Any one out there full-timing in Europe with pets?

I'm struggling to find pet insurance for my 2 crossbreed dogs for unlimited European cover. Any ideas?

I've read through other forums, and understand the debate on whether its really necessary and do we just want to make the insurance companies rich. 
Having had 2 twin cross border collie brothers, one with heart problems, and one with a slipped disc I know how important insurance is. 
These two youngish, (5 & 4 but they seem like puppies) will be escorting us on our european travels once my house completes and new Grandson born. My current insurance is with Direct Line, and that is up for renewal 22nd June. Being as we want to be away for a minimum of 6 months, hopefully a year from end August it makes sense to change now. But as I said am struggling. What do you fulltimers do?


----------



## dora (Jan 23, 2008)

I don't really want this in RV section, more pets or full timing.


HELP

how do I move this?


----------



## patp (Apr 30, 2007)

Hi
If you get hold of a copy of "Dogs Today" magazine (brilliant mag) they have an insurance doctor in it. He runs a brokers that specialises in pet insurance. I made enquiries before we went full timing and, from memory, Pet Plan were offering the best cover. Not sure if they do the whole year though. We decided to take the risk as we have a neutered cross-breed and they are the lowest risk category there is :lol: All worked out fine as we had no problems in the two and half years we were full timing. Good Luck.


----------



## dora (Jan 23, 2008)

Thanks so much 
Funnily enough the first insurance I ever had for a dog was with Petplan. will go on their website now. 
Ta


----------



## dora (Jan 23, 2008)

Tried Petplan, 90 days is maximum stay. I don't want to pay out for an insurance policy that will not pay out if needed because we've been out of the country over the 90 days. So if there are any other ideas I'd be very grateful.


----------



## littlenell (Aug 1, 2008)

We move around with work and often spend time in Germany. The company we use is JBI. Might be worth calling them as they have a section for expats and HM forces.


----------



## dora (Jan 23, 2008)

Thanks for that , tried JBI, they said they only insured dogs abroad if you are in the forces. 

I've found it though, ASDA, 12 months european cover, you do have to say you have an address in the UK, and that they live there, but thats ok. 

Thanks for responses.


----------



## patp (Apr 30, 2007)

Check the policy is the one you wanted. Many of the supermarket ones are limited claim type ones. This is where the condition is excluded when you renew.

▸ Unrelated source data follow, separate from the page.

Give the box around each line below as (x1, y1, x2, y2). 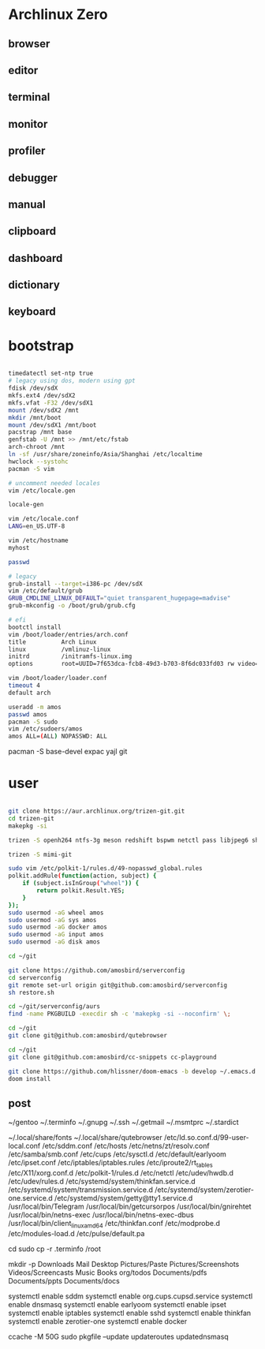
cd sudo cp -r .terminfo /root (8, 1244, 101, 1254)
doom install (8, 1074, 51, 1082)
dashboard (8, 251, 63, 265)
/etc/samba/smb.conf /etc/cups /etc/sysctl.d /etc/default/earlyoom (8, 1149, 227, 1159)
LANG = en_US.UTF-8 (8, 522, 65, 530)
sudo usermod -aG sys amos (8, 916, 97, 924)
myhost (8, 544, 30, 551)
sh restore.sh (8, 988, 55, 996)
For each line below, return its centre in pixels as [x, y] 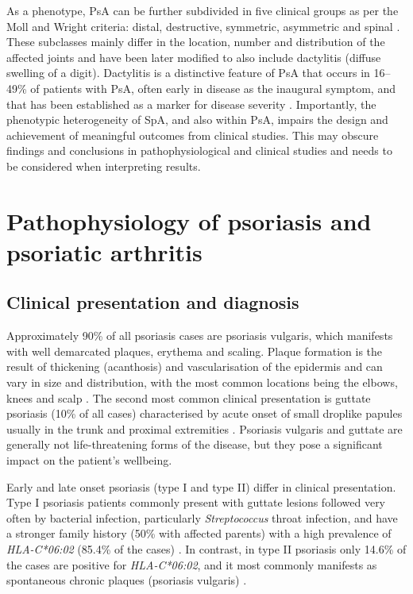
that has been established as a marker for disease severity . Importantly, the [191, 104]
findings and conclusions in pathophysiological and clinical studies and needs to [199, 150]
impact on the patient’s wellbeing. [89, 460]
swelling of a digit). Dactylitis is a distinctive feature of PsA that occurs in [188, 73]
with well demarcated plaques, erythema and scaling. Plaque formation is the [195, 351]
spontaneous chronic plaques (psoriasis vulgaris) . [127, 580]
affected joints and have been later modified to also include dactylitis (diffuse [194, 57]
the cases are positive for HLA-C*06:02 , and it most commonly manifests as [192, 564]
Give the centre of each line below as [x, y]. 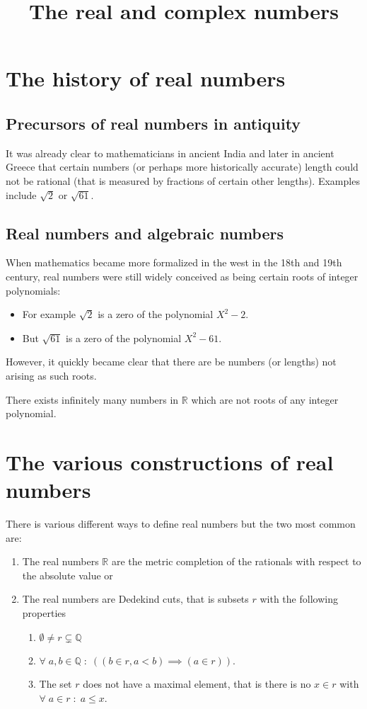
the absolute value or [68, 575]
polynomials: [33, 290]
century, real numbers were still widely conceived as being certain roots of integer [182, 276]
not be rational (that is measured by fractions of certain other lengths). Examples [183, 180]
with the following [299, 599]
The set [56, 684]
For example [49, 314]
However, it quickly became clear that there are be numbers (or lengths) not [171, 362]
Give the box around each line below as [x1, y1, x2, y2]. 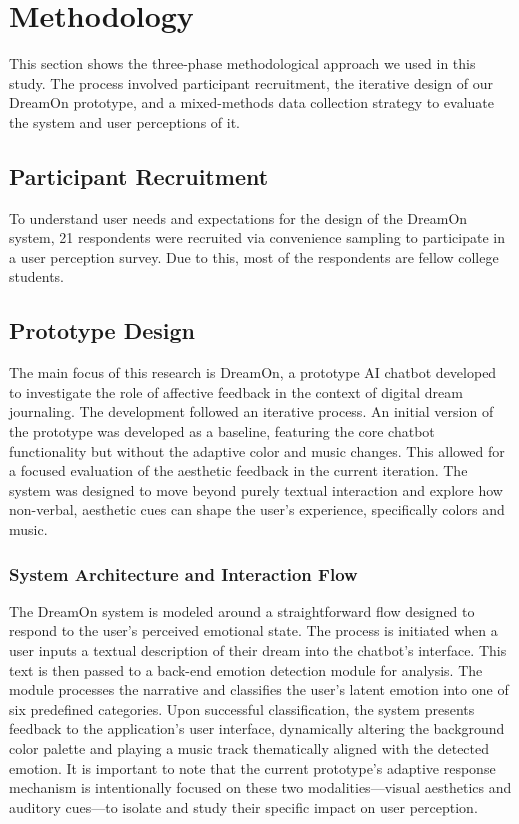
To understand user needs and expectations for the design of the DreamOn [9, 207, 468, 228]
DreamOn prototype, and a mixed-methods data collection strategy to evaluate [9, 92, 495, 113]
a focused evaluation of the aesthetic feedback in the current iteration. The [9, 460, 468, 481]
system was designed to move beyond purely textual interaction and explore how [9, 479, 503, 500]
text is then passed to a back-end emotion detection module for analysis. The [9, 659, 483, 680]
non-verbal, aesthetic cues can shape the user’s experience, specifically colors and [9, 499, 505, 520]
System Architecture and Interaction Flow [9, 561, 358, 586]
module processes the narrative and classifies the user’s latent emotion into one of [9, 679, 509, 700]
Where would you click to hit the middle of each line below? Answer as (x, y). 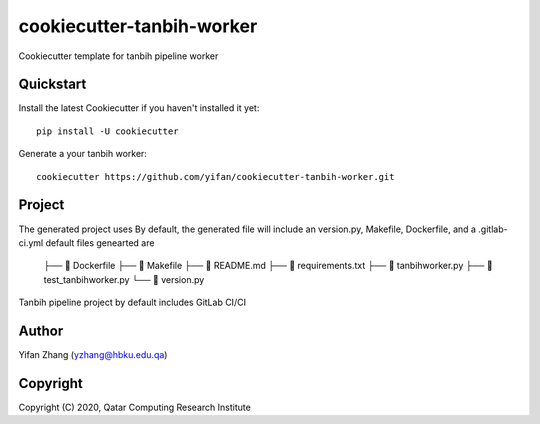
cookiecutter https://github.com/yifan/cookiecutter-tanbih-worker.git (215, 176)
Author (41, 330)
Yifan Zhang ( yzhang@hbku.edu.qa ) (93, 354)
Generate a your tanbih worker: (82, 154)
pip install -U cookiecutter (107, 131)
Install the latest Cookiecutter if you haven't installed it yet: (139, 108)
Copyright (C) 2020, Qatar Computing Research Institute (135, 407)
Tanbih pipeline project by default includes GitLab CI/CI (132, 302)
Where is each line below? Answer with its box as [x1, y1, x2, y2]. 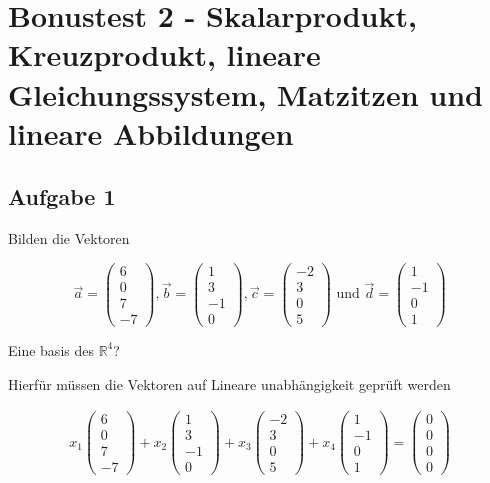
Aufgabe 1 [8, 181, 116, 212]
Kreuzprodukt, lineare [8, 34, 321, 75]
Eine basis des [8, 339, 94, 360]
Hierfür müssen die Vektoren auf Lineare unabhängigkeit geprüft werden [8, 373, 451, 394]
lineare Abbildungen [8, 112, 294, 153]
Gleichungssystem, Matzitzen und [8, 73, 483, 114]
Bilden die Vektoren [8, 228, 130, 249]
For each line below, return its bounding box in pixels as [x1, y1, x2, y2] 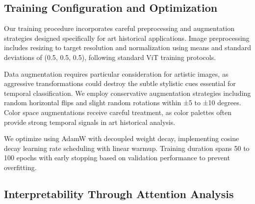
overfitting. [4, 162, 37, 172]
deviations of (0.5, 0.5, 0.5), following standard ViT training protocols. [4, 52, 216, 62]
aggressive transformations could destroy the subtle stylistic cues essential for [4, 78, 236, 88]
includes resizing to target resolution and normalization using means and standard [4, 42, 251, 53]
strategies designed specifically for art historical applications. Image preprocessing [4, 32, 250, 43]
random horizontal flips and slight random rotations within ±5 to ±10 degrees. [4, 97, 241, 108]
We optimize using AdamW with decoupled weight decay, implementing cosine [4, 133, 239, 144]
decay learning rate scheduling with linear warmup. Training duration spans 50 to [4, 143, 250, 153]
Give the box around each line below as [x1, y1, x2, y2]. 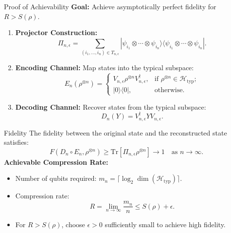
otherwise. [154, 86, 185, 94]
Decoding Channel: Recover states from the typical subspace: [15, 101, 206, 112]
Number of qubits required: [15, 173, 97, 183]
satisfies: [4, 137, 29, 147]
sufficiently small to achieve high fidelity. [105, 219, 226, 230]
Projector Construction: [15, 27, 97, 38]
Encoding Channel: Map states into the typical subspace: [15, 62, 194, 73]
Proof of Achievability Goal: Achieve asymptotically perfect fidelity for [4, 1, 216, 11]
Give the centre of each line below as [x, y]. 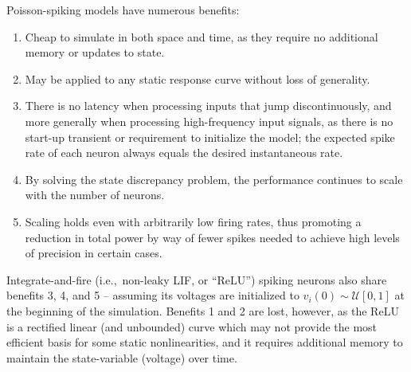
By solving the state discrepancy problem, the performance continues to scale [214, 179]
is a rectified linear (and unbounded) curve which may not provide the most [192, 326]
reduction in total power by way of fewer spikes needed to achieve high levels [212, 237]
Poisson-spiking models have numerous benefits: [123, 10]
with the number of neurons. [95, 195]
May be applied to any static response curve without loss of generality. [198, 78]
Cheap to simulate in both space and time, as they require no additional [202, 36]
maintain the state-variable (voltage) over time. [122, 357]
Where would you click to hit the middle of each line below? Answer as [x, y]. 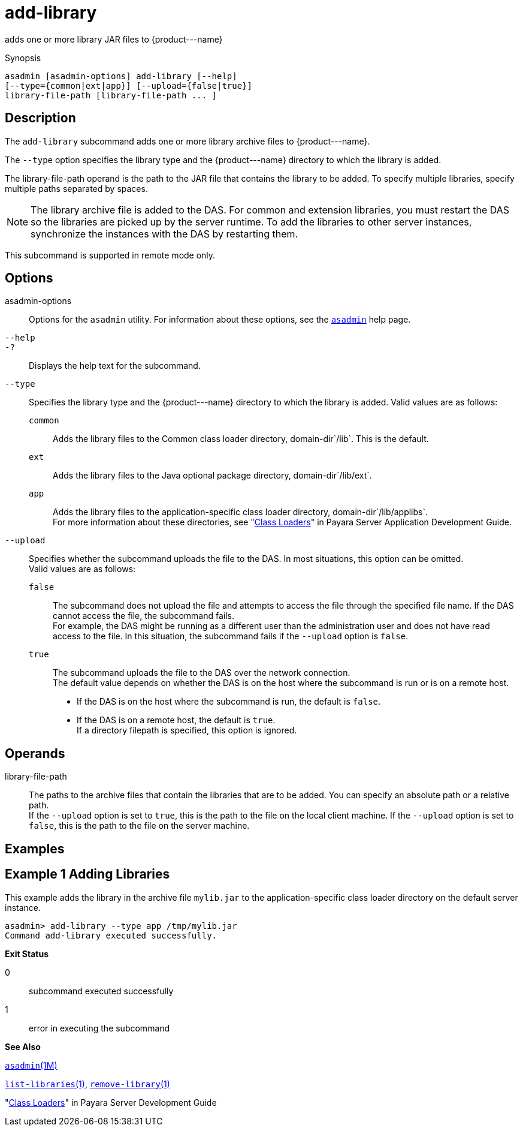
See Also [23, 1046]
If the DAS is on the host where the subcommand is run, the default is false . [229, 702]
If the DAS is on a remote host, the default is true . [176, 720]
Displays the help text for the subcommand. [115, 366]
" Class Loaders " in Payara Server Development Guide [111, 1102]
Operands [35, 753]
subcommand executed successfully [101, 991]
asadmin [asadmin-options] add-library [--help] [121, 76]
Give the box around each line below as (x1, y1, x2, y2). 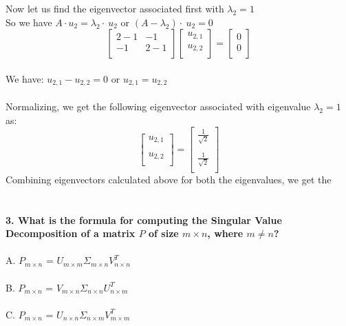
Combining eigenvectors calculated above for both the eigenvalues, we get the (6, 172, 332, 186)
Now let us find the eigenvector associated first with (6, 1, 224, 16)
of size (149, 226, 179, 241)
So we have (6, 14, 52, 29)
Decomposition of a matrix (6, 226, 136, 241)
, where (207, 226, 244, 241)
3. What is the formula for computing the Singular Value (6, 212, 282, 227)
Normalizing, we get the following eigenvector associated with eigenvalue (6, 99, 311, 114)
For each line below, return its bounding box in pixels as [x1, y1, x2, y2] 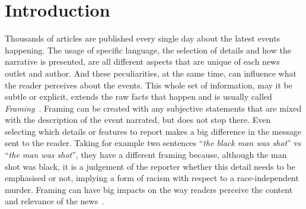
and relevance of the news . [5, 195, 105, 207]
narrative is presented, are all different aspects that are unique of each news [5, 55, 280, 68]
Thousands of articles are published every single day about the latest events [5, 32, 280, 45]
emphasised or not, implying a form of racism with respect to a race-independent [5, 172, 299, 184]
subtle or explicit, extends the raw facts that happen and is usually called [5, 90, 272, 103]
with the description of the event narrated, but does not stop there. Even [5, 113, 271, 126]
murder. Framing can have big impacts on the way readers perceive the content [5, 183, 293, 195]
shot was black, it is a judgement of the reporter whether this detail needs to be [5, 160, 295, 172]
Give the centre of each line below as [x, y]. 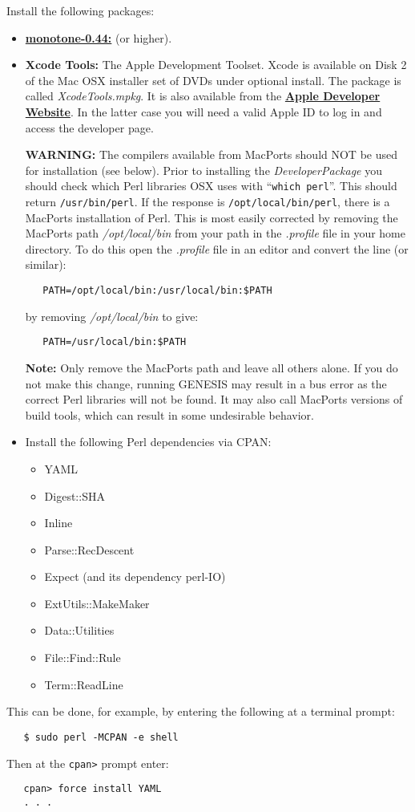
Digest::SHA [75, 495]
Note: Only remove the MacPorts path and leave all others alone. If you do [212, 367]
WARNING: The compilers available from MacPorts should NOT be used [211, 154]
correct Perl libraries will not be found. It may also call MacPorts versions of [214, 399]
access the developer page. [89, 127]
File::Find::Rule [83, 658]
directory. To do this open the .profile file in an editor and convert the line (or [217, 248]
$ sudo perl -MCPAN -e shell [101, 737]
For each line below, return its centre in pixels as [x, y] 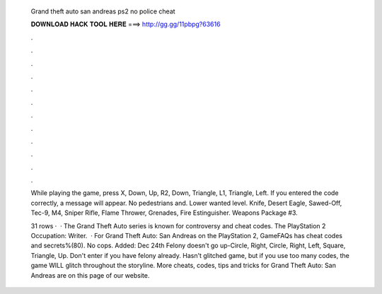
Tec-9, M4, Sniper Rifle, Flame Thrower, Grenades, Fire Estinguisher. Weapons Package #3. [164, 213]
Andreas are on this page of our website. [90, 275]
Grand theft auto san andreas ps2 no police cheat [103, 11]
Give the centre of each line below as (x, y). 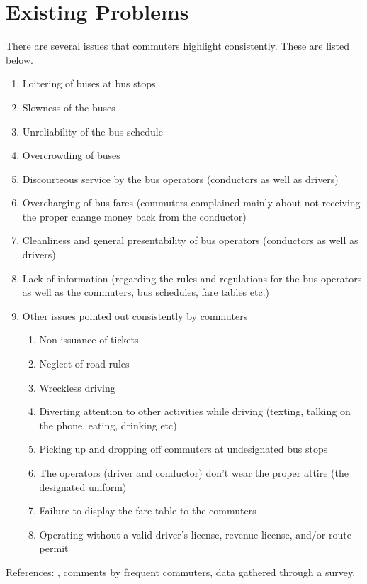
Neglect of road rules (84, 364)
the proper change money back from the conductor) (134, 216)
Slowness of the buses (69, 107)
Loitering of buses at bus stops (89, 83)
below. (19, 59)
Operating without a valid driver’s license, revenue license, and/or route (195, 534)
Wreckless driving (77, 387)
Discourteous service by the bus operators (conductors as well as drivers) (180, 178)

A "lifetime" policy gives you cover for any condition for the lifetime of the dog. Obviously if it is the only one you can find then it will be better than nothing. 

Did you try the Insurance Doctor? They are pet insurance brokers called VIP - 0845 601 8575, 9am to 9pm Mon to Fri.


----------



## dora (Jan 23, 2008)

It is their top policy and covers £6,000 per condition, no time limit, and came in at £25 a month for my two maniacs.


----------



## patp (Apr 30, 2007)

Looks good - will see what they quote for my nearly 10 year old :roll:


----------